_What the exercise asks_
Once you reach the line that holds "y1, x2, y2]" in the listing below, output it and every line after it through the line that holds "GraphQL Annotations", word for word.

_Data for processing_
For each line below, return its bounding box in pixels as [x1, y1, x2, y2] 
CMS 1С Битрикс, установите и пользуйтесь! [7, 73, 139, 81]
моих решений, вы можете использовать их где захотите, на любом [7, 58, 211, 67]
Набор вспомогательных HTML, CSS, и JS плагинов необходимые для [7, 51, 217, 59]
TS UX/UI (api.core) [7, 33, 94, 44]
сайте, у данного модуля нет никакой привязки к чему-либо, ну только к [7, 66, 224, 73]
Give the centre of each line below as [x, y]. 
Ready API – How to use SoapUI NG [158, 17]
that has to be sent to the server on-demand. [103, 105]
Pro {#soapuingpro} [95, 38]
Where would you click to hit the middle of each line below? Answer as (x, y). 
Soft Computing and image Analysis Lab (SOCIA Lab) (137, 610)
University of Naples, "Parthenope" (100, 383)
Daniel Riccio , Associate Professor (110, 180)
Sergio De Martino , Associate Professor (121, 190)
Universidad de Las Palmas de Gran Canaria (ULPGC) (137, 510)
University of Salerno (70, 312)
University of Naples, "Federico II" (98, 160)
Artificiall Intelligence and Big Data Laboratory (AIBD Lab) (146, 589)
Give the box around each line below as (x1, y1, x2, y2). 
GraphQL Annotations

...

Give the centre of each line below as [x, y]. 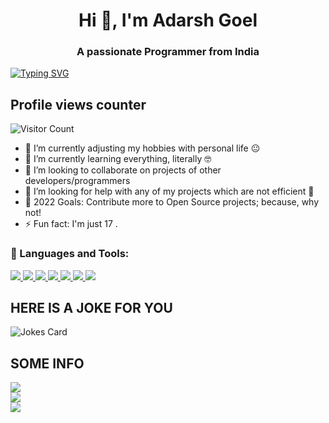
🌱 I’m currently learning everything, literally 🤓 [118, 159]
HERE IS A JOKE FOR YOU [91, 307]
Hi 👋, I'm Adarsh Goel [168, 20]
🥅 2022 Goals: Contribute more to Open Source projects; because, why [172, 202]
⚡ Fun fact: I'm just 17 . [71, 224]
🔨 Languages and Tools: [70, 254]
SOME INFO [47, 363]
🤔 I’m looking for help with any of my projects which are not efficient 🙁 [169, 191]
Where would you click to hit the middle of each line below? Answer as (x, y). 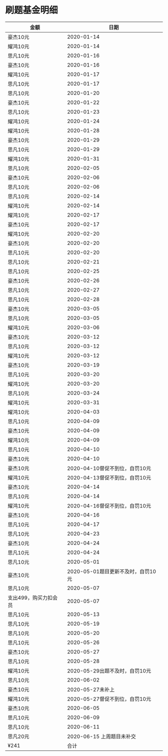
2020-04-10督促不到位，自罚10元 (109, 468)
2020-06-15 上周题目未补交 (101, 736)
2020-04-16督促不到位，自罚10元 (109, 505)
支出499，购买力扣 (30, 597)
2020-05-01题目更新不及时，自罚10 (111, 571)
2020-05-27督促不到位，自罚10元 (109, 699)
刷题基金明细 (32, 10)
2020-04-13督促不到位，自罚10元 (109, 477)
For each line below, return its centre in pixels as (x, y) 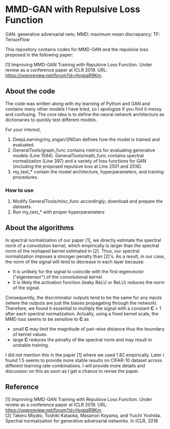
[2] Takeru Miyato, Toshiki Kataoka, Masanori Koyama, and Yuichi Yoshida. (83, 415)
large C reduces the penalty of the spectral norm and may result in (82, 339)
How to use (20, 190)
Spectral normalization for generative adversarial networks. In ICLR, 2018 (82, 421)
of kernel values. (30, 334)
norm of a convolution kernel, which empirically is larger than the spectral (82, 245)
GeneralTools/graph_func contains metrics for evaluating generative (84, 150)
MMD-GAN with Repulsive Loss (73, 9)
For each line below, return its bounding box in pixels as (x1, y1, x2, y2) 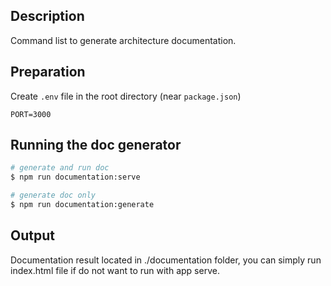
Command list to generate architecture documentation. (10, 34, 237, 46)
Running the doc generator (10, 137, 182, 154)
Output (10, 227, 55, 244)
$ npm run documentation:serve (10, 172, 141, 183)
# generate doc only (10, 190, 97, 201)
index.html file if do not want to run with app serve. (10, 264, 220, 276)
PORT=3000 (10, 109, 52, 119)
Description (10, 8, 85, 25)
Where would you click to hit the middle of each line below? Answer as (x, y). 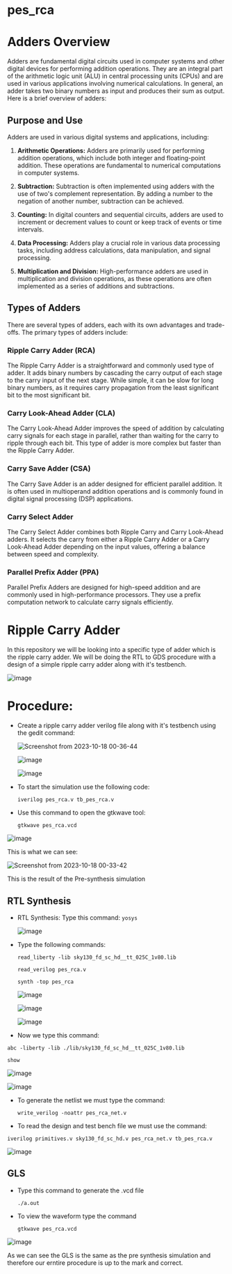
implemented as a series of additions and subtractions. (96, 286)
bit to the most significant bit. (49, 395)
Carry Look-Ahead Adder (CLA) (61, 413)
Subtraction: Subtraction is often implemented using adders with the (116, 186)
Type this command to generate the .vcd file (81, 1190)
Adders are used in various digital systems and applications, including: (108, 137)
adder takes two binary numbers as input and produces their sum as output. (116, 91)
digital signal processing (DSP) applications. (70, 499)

_The completed task_
For each line below, return its bounding box in pixels as [x1, y1, x2, y2] 
CMS 1С Битрикс, установите и пользуйтесь! [7, 73, 139, 81]
моих решений, вы можете использовать их где захотите, на любом [7, 58, 211, 67]
Набор вспомогательных HTML, CSS, и JS плагинов необходимые для [7, 51, 217, 59]
TS UX/UI (api.core) [7, 33, 94, 44]
сайте, у данного модуля нет никакой привязки к чему-либо, ну только к [7, 66, 224, 73]
Give the centre of each line below as [x, y]. 
Ready API – How to use SoapUI NG [158, 17]
that has to be sent to the server on-demand. [103, 105]
Pro {#soapuingpro} [95, 38]
Where would you click to hit the middle of each line below? Answer as (x, y). 
Soft Computing and image Analysis Lab (SOCIA Lab) (137, 610)
University of Naples, "Parthenope" (100, 383)
Daniel Riccio , Associate Professor (110, 180)
Sergio De Martino , Associate Professor (121, 190)
Universidad de Las Palmas de Gran Canaria (ULPGC) (137, 510)
University of Salerno (70, 312)
University of Naples, "Federico II" (98, 160)
Artificiall Intelligence and Big Data Laboratory (AIBD Lab) (146, 589)
Give the box around each line below as (x1, y1, x2, y2). 
GraphQL Annotations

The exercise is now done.